Each explanation may contain a piece of the truth. But none of them are complete enough.
A better clinical question is:
How is this person’s upper neck built, how does it move, and does its function match its structure?
That is how upper cervical care should be evaluated:
not through guesswork, one-size-fits-all adjustments, or vague alignment language,
but through a modern, measurement-based understanding of the upper cervical spine as a structural, mechanical, neurologic, and sensorimotor system.
Why the Upper Neck Is Different
The upper cervical spine is anatomically unique.
The joints between the skull, atlas, axis, and upper cervical segments are shaped differently than the joints in the lower neck.

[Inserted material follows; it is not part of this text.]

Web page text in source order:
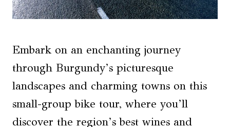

They are built for highly specialized head movement.

The C0–C1 joint contributes heavily to nodding motion.
The C1–C2 joint contributes heavily to rotation.

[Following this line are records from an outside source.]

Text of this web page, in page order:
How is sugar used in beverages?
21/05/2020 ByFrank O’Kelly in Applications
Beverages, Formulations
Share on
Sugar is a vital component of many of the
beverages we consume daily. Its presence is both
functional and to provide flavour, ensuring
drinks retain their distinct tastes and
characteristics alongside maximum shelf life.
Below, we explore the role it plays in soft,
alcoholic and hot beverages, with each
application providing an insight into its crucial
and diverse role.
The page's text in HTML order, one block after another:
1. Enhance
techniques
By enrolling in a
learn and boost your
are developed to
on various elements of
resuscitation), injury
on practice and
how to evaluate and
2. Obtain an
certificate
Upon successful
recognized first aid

The C2–C3 region acts as a transition zone between the highly specialized upper cervical spine and the rest of the neck.
This is why the upper neck should not be evaluated like a generic spinal region.
It is the mechanical and sensory bridge between the head and body.

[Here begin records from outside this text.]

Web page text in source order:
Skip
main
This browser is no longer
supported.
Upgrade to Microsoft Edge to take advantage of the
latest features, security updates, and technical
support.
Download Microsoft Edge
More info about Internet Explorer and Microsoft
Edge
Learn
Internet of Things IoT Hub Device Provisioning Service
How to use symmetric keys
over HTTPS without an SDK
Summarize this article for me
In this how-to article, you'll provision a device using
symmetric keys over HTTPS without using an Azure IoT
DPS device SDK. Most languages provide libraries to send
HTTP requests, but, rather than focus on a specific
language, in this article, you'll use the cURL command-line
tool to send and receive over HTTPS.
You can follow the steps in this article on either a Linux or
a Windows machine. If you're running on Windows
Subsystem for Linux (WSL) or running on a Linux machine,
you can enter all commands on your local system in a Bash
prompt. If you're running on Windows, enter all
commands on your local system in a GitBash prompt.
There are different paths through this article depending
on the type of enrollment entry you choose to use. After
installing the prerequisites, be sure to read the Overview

When this region is irritated, overloaded, poorly controlled, asymmetrical, unstable, stiff, compressed, or compensating, symptoms may not stay local.
They may appear as
headache
dizziness
neck pain
eye strain
imbalance
pressure
visual discomfort
nausea
guarded movement
poor posture tolerance
That does not mean every headache or dizzy spell comes from the neck. It means the upper cervical spine deserves a more serious evaluation when the symptom pattern points there.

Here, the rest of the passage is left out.